● REQUIRED WORK:
Everything from the line containing "sound profile, and" through the line containing "model, which affects" in the listing below should be copied exactly, and nothing more.
[DATA UNDER STUDY]
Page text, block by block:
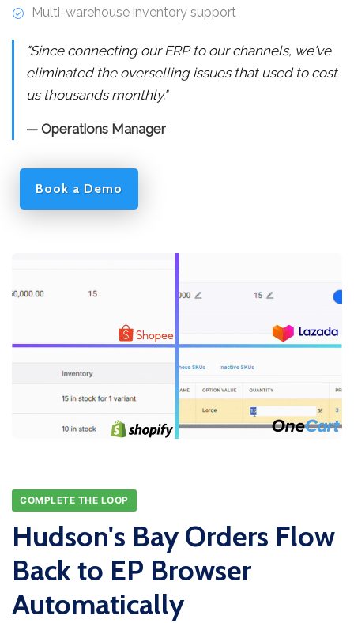
Multi-warehouse inventory support
"Since connecting our ERP to our channels, we've
eliminated the overselling issues that used to cost
us thousands monthly."
— Operations Manager
Book a Demo
COMPLETE THE LOOP
Hudson's Bay Orders Flow
Back to EP Browser
Automatically
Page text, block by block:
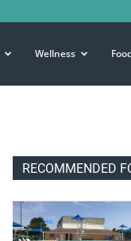
Wellness
RECOMMENDED
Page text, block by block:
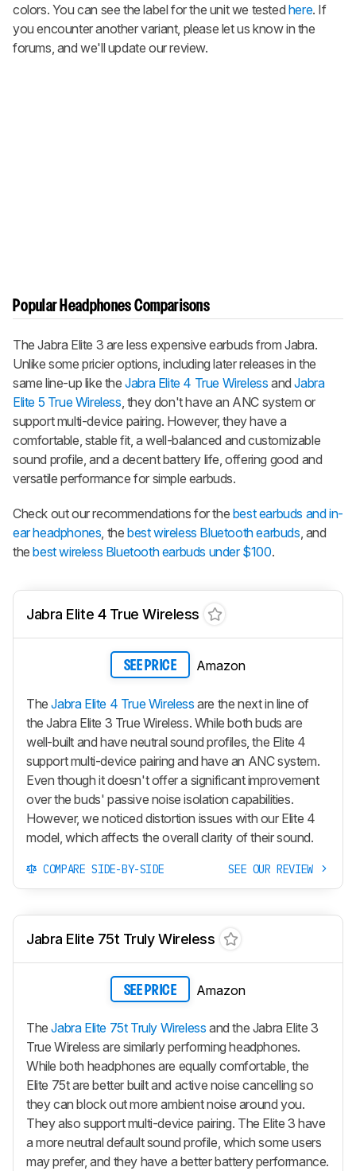
colors. You can see the label for the unit we tested here. If
you encounter another variant, please let us know in the
forums, and we'll update our review.
Popular Headphones Comparisons
The Jabra Elite 3 are less expensive earbuds from Jabra.
Unlike some pricier options, including later releases in the
same line-up like theJabra Elite 4 True Wireless andJabra
Elite 5 True Wireless, they don't have an ANC system or
support multi-device pairing. However, they have a
comfortable, stable fit, a well-balanced and customizable
sound profile, and a decent battery life, offering good and
versatile performance for simple earbuds.
Check out our recommendations for the best earbuds and in-
ear headphones, thebest wireless Bluetooth earbuds, and
thebest wireless Bluetooth earbuds under $100.
Jabra Elite 4 True Wireless
SEE PRICE Amazon
TheJabra Elite 4 True Wireless are the next in line of
the Jabra Elite 3 True Wireless. While both buds are
well-built and have neutral sound profiles, the Elite 4
support multi-device pairing and have an ANC system.
Even though it doesn't offer a significant improvement
over the buds' passive noise isolation capabilities.
However, we noticed distortion issues with our Elite 4
model, which affects the overall clarity of their sound.
COMPARE SIDE-BY-SIDE SEE OUR REVIEW
Jabra Elite 75t Truly Wireless
SEE PRICE Amazon
TheJabra Elite 75t Truly Wireless and the Jabra Elite 3
True Wireless are similarly performing headphones.
While both headphones are equally comfortable, the
Elite 75t are better built and active noise cancelling so
they can block out more ambient noise around you.
They also support multi-device pairing. The Elite 3 have
a more neutral default sound profile, which some users
may prefer, and they have a better battery performance.
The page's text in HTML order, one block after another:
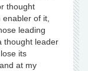
thought
of it,
leading
thought leader
its
at my
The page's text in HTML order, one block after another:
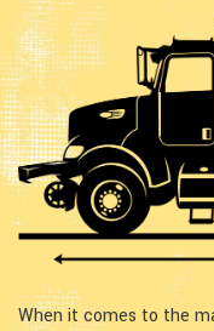
When it comes to the
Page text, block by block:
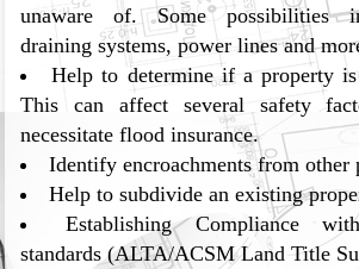
unaware of. Some possibilities
draining systems, power lines and
Help to determine if a property
This can affect several safety
necessitate flood insurance.
Identify encroachments from other
Help to subdivide an existing
Establishing Compliance
standards (ALTA/ACSM Land Title
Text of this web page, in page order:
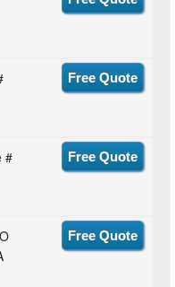
Free Quote
#
Free Quote
Free Quote
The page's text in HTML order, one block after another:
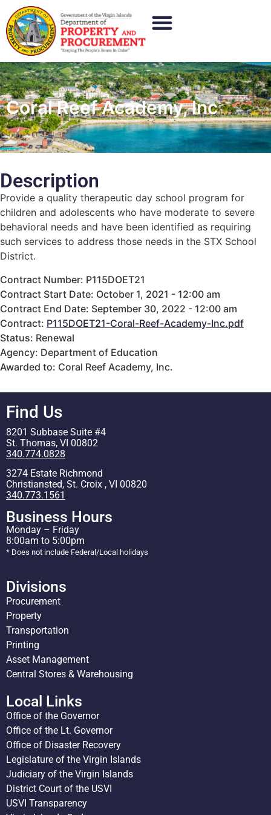
Coral Reef Academy, Inc
Description
Provide a quality therapeutic day school program for
children and adolescents who have moderate to severe
behavioral needs and have been identified as requiring
such services to address those needs in the STX School
District.
Contract Number: P115DOET21
Contract Start Date: October 1, 2021 - 12:00 am
Contract End Date: September 30, 2022 - 12:00 am
Contract: P115DOET21-Coral-Reef-Academy-Inc.pdf
Status: Renewal
Agency: Department of Education
Awarded to: Coral Reef Academy, Inc.
Find Us
8201 Subbase Suite #4
St. Thomas, VI 00802
340.774.0828
3274 Estate Richmond
Christiansted, St. Croix , VI 00820
340.773.1561
Business Hours
Monday – Friday
8:00am to 5:00pm
* Does not include Federal/Local holidays
Divisions
Procurement
Property
Transportation
Printing
Asset Management
Central Stores & Warehousing
Local Links
Office of the Governor
Office of the Lt. Governor
Office of Disaster Recovery
Legislature of the Virgin Islands
Judiciary of the Virgin Islands
District Court of the USVI
USVI Transparency
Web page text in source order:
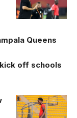
Queens
off schools
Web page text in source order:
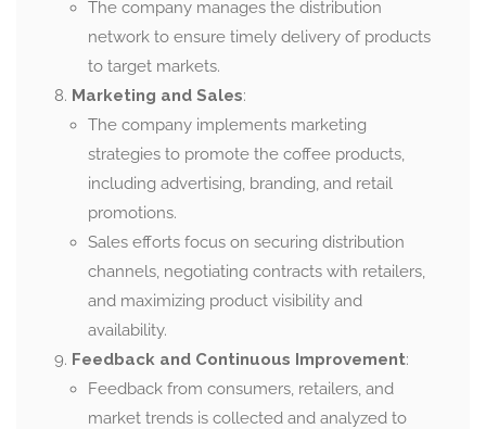
The company manages the distribution
network to ensure timely delivery of products
to target markets.
Marketing and Sales:
The company implements marketing
strategies to promote the coffee products,
including advertising, branding, and retail
promotions.
Sales efforts focus on securing distribution
channels, negotiating contracts with retailers,
and maximizing product visibility and
availability.
Feedback and Continuous Improvement:
Feedback from consumers, retailers, and
market trends is collected and analyzed to
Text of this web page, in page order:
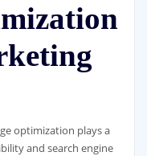
optimization plays a
and search engine
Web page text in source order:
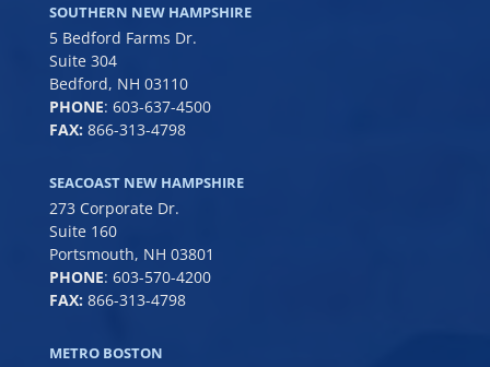
SOUTHERN NEW HAMPSHIRE
5 Bedford Farms Dr.
Suite 304
Bedford, NH 03110
PHONE: 603-637-4500
FAX:866-313-4798
SEACOAST NEW HAMPSHIRE
273 Corporate Dr.
Suite 160
Portsmouth, NH 03801
PHONE: 603-570-4200
FAX: 866-313-4798
METRO BOSTON
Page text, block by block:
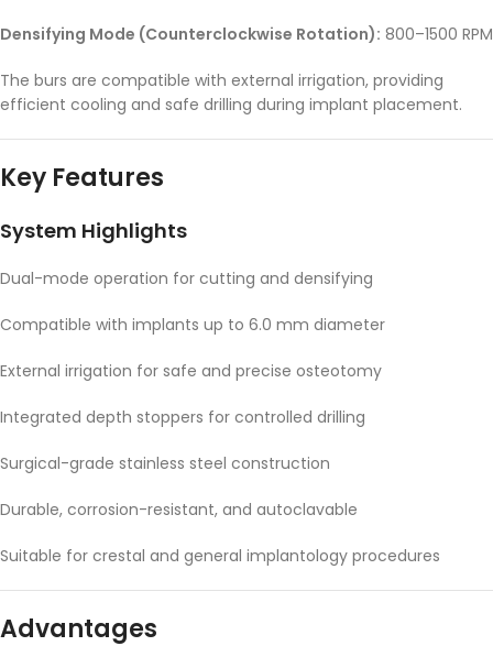
Densifying Mode (Counterclockwise Rotation): 800–1500 RPM
The burs are compatible with external irrigation, providing
efficient cooling and safe drilling during implant placement.
Key Features
System Highlights
Dual-mode operation for cutting and densifying
Compatible with implants up to 6.0 mm diameter
External irrigation for safe and precise osteotomy
Integrated depth stoppers for controlled drilling
Surgical-grade stainless steel construction
Durable, corrosion-resistant, and autoclavable
Suitable for crestal and general implantology procedures
Advantages
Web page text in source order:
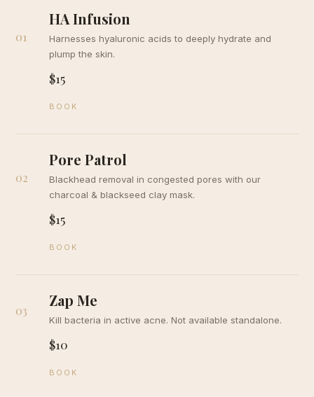
01
HA Infusion
Harnesses hyaluronic acids to deeply hydrate and
plump the skin.
$15
BOOK
02
Pore Patrol
Blackhead removal in congested pores with our
charcoal & blackseed clay mask.
$15
BOOK
03
Zap Me
Kill bacteria in active acne. Not available standalone.
$10
BOOK
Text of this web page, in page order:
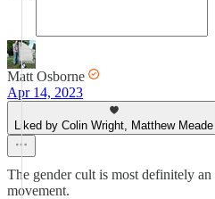
Matt Osborne
Apr 14, 2023
Liked by Colin Wright, Matthew Meade
The gender cult is most definitely
movement.
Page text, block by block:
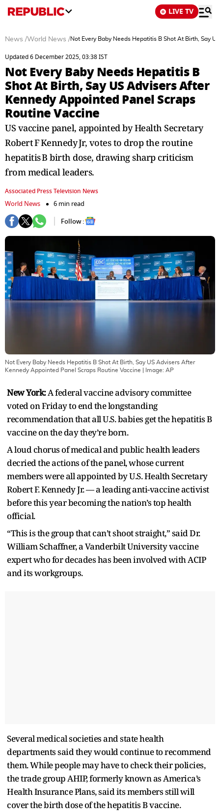
LIVE TV
News /World News /Not Every Baby Needs Hepatitis B Shot At Birth, Say
Updated 6 December 2025, 03:38 IST
Not Every Baby Needs Hepatitis B
Shot At Birth, Say US Advisers After
Kennedy Appointed Panel Scraps
Routine Vaccine
US vaccine panel, appointed by Health Secretary
Robert F Kennedy Jr, votes to drop the routine
hepatitis B birth dose, drawing sharp criticism
from medical leaders.
Associated Press Television News
World News
6 min read
Follow :
Not Every Baby Needs Hepatitis B Shot At Birth, Say US Advisers After
Kennedy Appointed Panel Scraps Routine Vaccine | Image: AP
New York:A federal vaccine advisory committee
voted on Friday to end the longstanding
recommendation that all U.S. babies get the hepatitis B
vaccine on the day they’re born.
A loud chorus of medical and public health leaders
decried the actions of the panel, whose current
members were all appointed by U.S. Health Secretary
Robert F. Kennedy Jr. — a leading anti-vaccine activist
before this year becoming the nation’s top health
official.
“This is the group that can’t shoot straight,” said Dr.
William Schaffner, a Vanderbilt University vaccine
expert who for decades has been involved with ACIP
and its workgroups.
Several medical societies and state health
departments said they would continue to recommend
them. While people may have to check their policies,
the trade group AHIP, formerly known as America’s
Health Insurance Plans, said its members still will
cover the birth dose of the hepatitis B vaccine.
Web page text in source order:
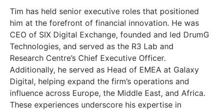
Tim has held senior executive roles that positioned
him at the forefront of financial innovation. He was
CEO of SIX Digital Exchange, founded and led DrumG
Technologies, and served as the R3 Lab and
Research Centre’s Chief Executive Officer.
Additionally, he served as Head of EMEA at Galaxy
Digital, helping expand the firm’s operations and
influence across Europe, the Middle East, and Africa.
These experiences underscore his expertise in
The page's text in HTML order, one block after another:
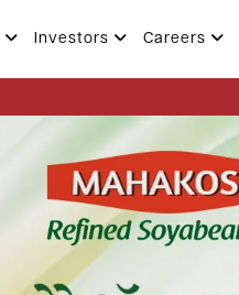
Investors Careers
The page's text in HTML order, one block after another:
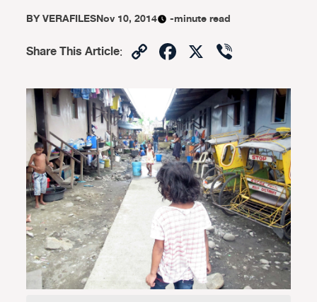
BYVERAFILESNov 10, 2014 -minute read
Share This Article: CopyFacebook
X
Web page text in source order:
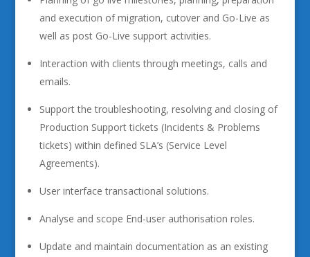
and execution of migration, cutover and Go-Live as
well as post Go-Live support activities.
Interaction with clients through meetings, calls and
emails.
Support the troubleshooting, resolving and closing of
Production Support tickets (Incidents & Problems
tickets) within defined SLA’s (Service Level
Agreements).
User interface transactional solutions.
Analyse and scope End-user authorisation roles.
Update and maintain documentation as an existing
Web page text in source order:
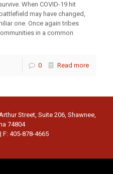
When COVID-19 hit
may have changed,
one. Once again tribes
in a common
0 Read more
Street, Suite 206, Shawnee,
74804
F: 405-878-4665
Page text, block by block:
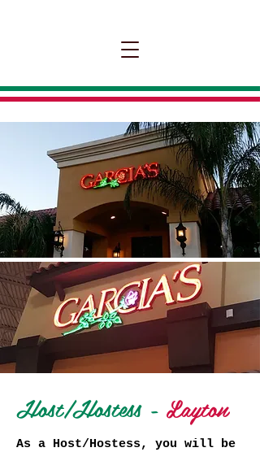
Host/Hostess - Layton
As a Host/Hostess, you will be
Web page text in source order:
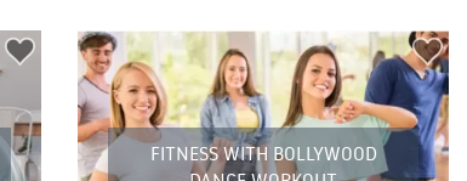
FITNESS WITH BOLLYWOOD
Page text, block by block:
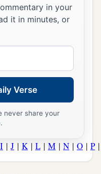
in your
it in minutes, or
Verse
never share your
I | J | K | L | M | N | O | P
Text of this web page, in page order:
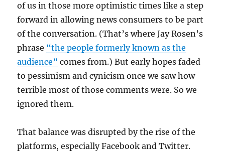
of us in those more optimistic times like a step
forward in allowing news consumers to be part
of the conversation. (That’s where Jay Rosen’s
phrase “the people formerly known as the
audience” comes from.) But early hopes faded
to pessimism and cynicism once we saw how
terrible most of those comments were. So we
ignored them.
That balance was disrupted by the rise of the
platforms, especially Facebook and Twitter.
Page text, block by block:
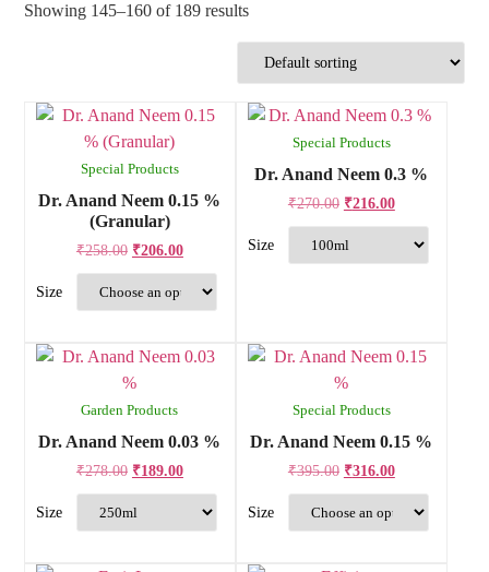
Showing 145–160 of 189 results
Special Products
Dr. Anand Neem 0.15 %
(Granular)
₹258.00 ₹206.00
Special Products
Dr. Anand Neem 0.3 %
₹270.00 ₹216.00
Garden Products
Dr. Anand Neem 0.03 %
₹278.00 ₹189.00
Special Products
Dr. Anand Neem 0.15 %
₹395.00 ₹316.00
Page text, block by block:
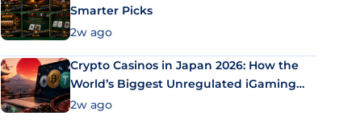
Smarter Picks
2w ago
Crypto Casinos in Japan 2026: How the
World’s Biggest Unregulated iGaming
Market Uses Bitcoin and Stablecoins
2w ago
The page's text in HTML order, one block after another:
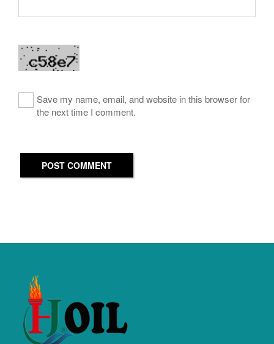
Save my name, email, and website in this browser for
the next time I comment.
POST COMMENT
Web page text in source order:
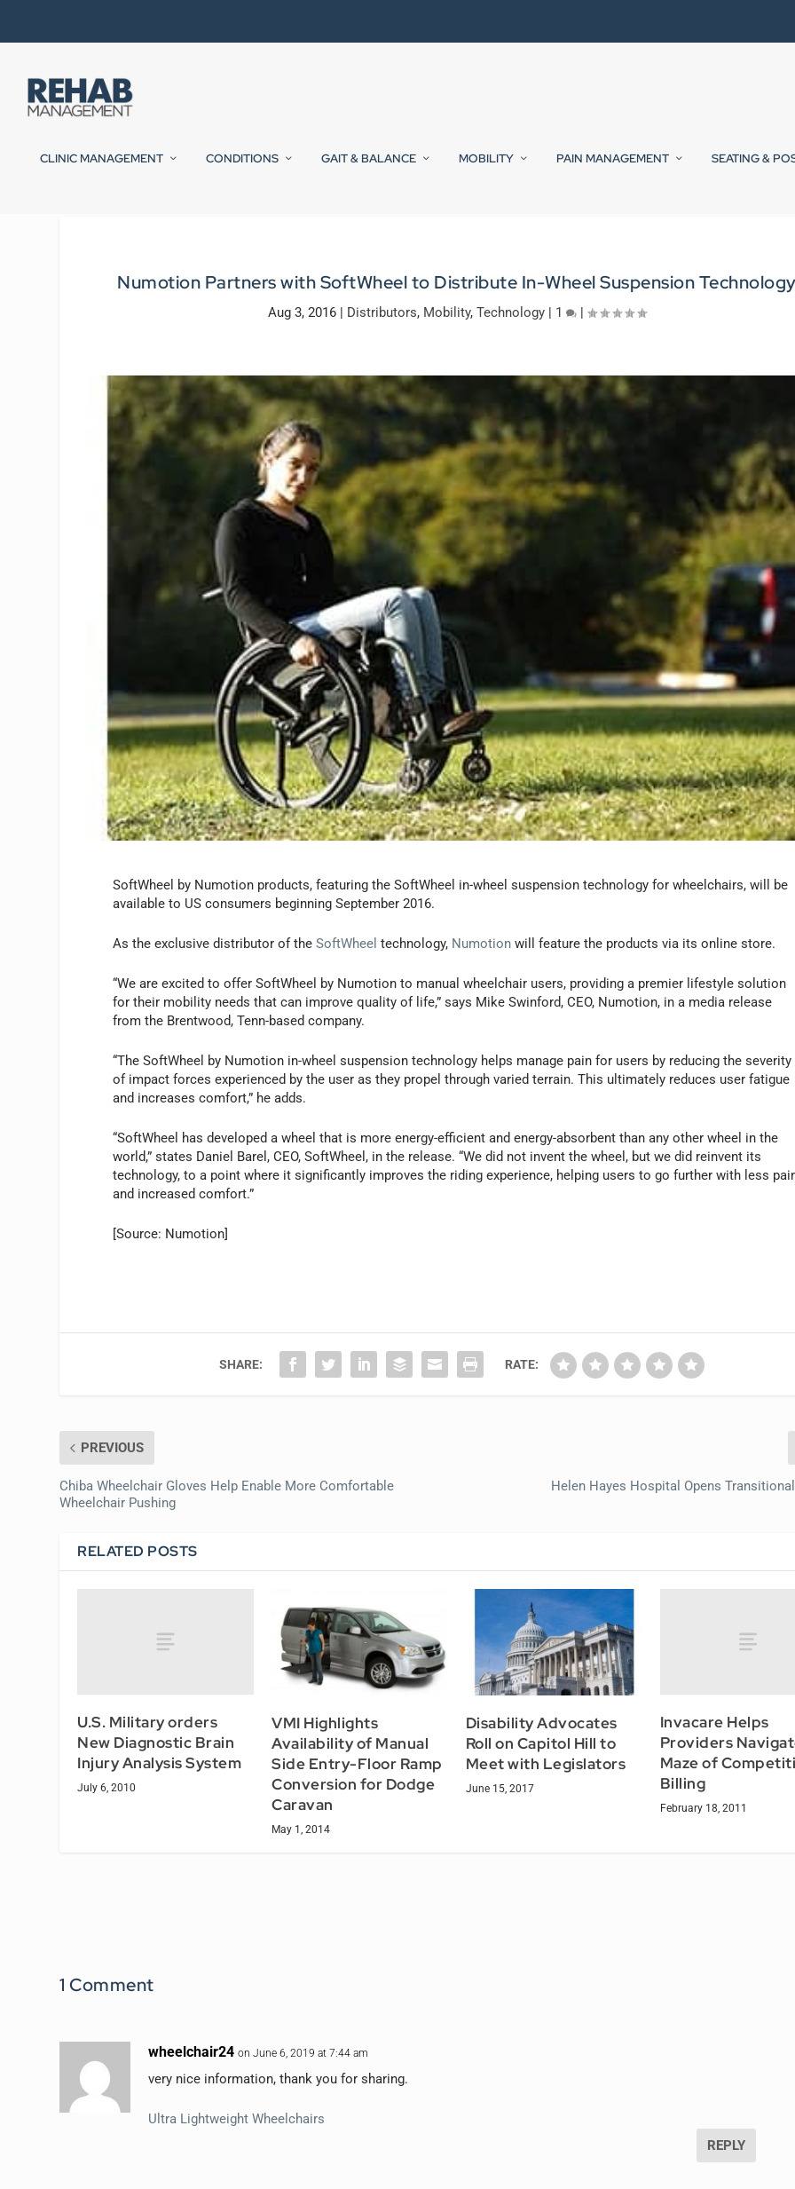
[/DATA UNDER STUDY]
● RESPONSE BELOW:
sound profile, and a decent battery life, offering good and
versatile performance for simple earbuds.
Check out our recommendations for the best earbuds and in-
ear headphones, thebest wireless Bluetooth earbuds, and
thebest wireless Bluetooth earbuds under $100.
Jabra Elite 4 True Wireless
SEE PRICE Amazon
TheJabra Elite 4 True Wireless are the next in line of
the Jabra Elite 3 True Wireless. While both buds are
well-built and have neutral sound profiles, the Elite 4
support multi-device pairing and have an ANC system.
Even though it doesn't offer a significant improvement
over the buds' passive noise isolation capabilities.
However, we noticed distortion issues with our Elite 4
model, which affects the overall clarity of their sound.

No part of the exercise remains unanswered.